Except today is not International Reducing CO2 Emissions Day, which, gladly, did turn out to be a real thing. He is also no longer contemplating the grim reality of losing his nose.
Today, he is thinking only of a peaceful, angelic face and warm pressure against his side. He is also balancing these thoughts against the undeniable creepiness of catching a bus just for a chance to snuggle with a stranger while they’re in a state of unconsciousness.
It’s only as the bus is arriving that it occurs to him to worry that the sleeping man might not be on it today. That he might only take that route weekly, and Achilles will have to pass an entire week before getting a chance to sit next to him again. Or worse, that he’d only caught that bus as a one-off. Possibly for International Reducing CO2 Emissions Day, in which case Achilles would have to wait a whole year.

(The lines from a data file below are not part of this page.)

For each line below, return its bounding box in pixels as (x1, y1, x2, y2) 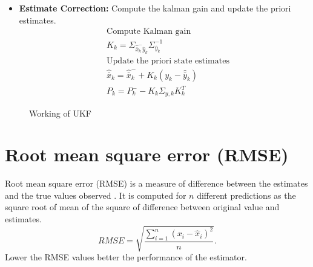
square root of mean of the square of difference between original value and (5, 201, 280, 213)
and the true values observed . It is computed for (5, 188, 186, 201)
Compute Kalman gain (107, 27, 191, 36)
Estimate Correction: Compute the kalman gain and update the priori (19, 2, 291, 14)
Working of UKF (29, 106, 91, 119)
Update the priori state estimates (107, 57, 229, 66)
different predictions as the (197, 188, 296, 201)
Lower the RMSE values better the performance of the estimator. (5, 251, 247, 263)
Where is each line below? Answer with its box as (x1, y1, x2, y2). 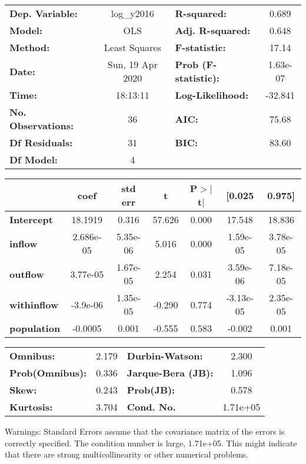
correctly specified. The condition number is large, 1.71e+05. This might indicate (5, 436, 297, 449)
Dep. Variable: (9, 6, 78, 20)
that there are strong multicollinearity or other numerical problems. (5, 448, 249, 460)
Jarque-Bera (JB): (127, 366, 214, 379)
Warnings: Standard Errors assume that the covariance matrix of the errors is (5, 425, 285, 437)
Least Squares (104, 41, 161, 54)
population (9, 321, 61, 335)
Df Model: (9, 153, 58, 166)

He steps onto the bus just as this last thought occurs to him and is thankfully spared the agony of dwelling on the fact that he is apparently willing to suffer an entire year on the bus for the chance to see this stranger again. Because there he is. Same seat, same jacket, same curls peeking through warm layers, same even breaths.
Achilles has to suppress a very real urge to skip down the aisle to take the seat next to the sleeping man. He waits eagerly for the sharp turn and the blissful minutes it promises to help him steal.

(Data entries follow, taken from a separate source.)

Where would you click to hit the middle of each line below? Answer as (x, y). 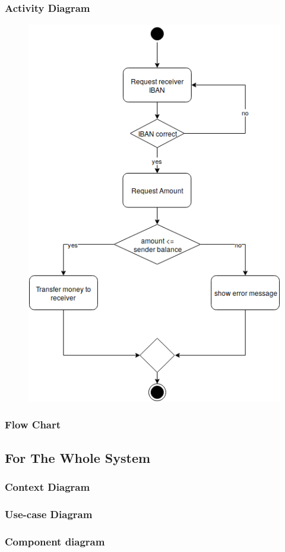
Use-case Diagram (49, 514)
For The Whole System (78, 457)
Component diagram (55, 541)
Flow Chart (33, 425)
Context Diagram (47, 486)
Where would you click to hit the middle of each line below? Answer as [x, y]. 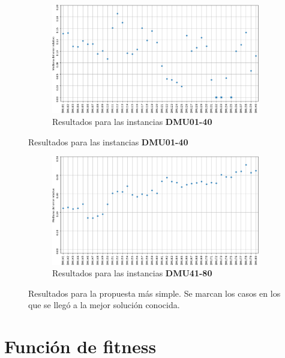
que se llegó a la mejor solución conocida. [104, 305]
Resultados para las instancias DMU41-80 [132, 273]
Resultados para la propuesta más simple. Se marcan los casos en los [154, 293]
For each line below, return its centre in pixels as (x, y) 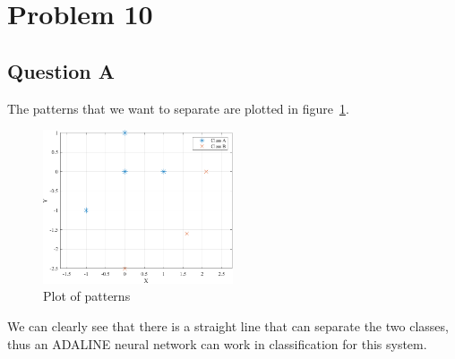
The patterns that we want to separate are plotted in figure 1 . (178, 108)
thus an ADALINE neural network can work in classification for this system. (217, 343)
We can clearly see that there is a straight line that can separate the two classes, (228, 325)
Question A (61, 70)
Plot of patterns (87, 296)
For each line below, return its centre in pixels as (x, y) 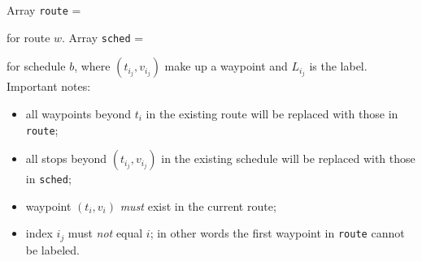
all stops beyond (66, 158)
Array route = (44, 10)
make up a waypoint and (226, 66)
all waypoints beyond (78, 113)
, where (92, 66)
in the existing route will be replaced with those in (272, 113)
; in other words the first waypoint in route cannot (277, 233)
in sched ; (48, 179)

The sleeping man is on the bus every single morning. And, for the next several days, so is Achilles. Well, weekdays, at least. Some line in Achilles’ head has been drawn to say that extending his new habit into the weekend would be a step too far. Something about turning right back around to go home after he’s had his morning rendezvous with a man that doesn’t know he exists, or that they have a morning rendezvous, sits a little too much on the stalkerish side.

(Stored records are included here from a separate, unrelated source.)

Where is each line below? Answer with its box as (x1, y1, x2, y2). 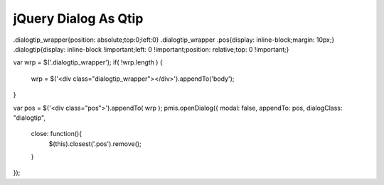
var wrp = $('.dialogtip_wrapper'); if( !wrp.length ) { (13, 58, 163, 67)
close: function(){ (31, 130, 82, 138)
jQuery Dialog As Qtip (13, 11, 144, 26)
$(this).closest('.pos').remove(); (48, 139, 142, 148)
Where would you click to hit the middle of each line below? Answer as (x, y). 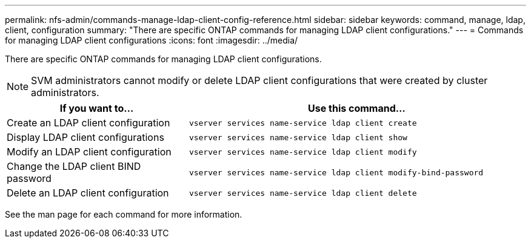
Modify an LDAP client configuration (89, 152)
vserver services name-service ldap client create (303, 123)
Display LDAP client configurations (85, 137)
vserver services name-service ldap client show (298, 137)
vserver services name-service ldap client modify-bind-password (336, 172)
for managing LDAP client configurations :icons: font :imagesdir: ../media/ (152, 40)
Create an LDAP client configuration (88, 123)
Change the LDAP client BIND (74, 166)
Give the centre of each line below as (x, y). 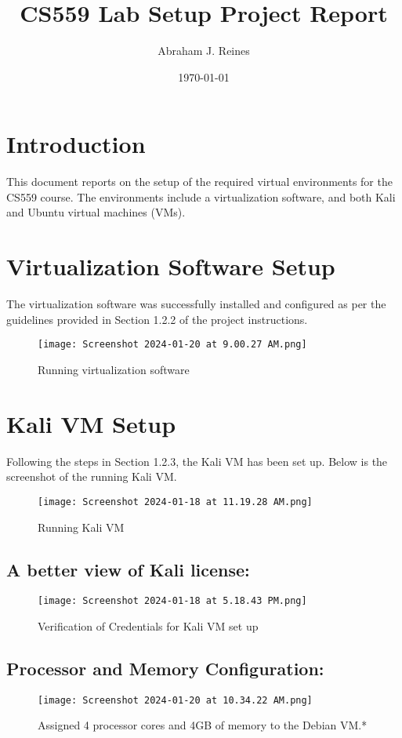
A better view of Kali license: (128, 569)
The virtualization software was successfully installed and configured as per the (196, 304)
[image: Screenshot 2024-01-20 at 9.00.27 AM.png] (172, 345)
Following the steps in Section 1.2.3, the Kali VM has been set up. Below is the (197, 461)
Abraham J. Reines (204, 51)
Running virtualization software (114, 369)
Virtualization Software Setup (171, 266)
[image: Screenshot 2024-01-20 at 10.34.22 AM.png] (175, 700)

He can’t be sure why he does it. Maybe a need for physical contact that he’d never been aware of until now. Aside from shaking hands with colleagues and the occasional cool pat on the back from his parents, Achilles doesn’t get much of that in his day-to-day. A normal person might take that as a sign to start dating. Apparently, Achilles prefers to lurk around unconscious strangers on the bus. You learn something new about yourself every day.
So far, to Achilles’ ongoing relief, the man hasn’t caught on. His alarm seems to jolt him awake so suddenly that he manages to jerk away from Achilles before waking enough to register that he’s touching another person. Whether he’s noticed yet that he’s regularly waking up to the exact same person sitting next to him and finds it strange remains unknown.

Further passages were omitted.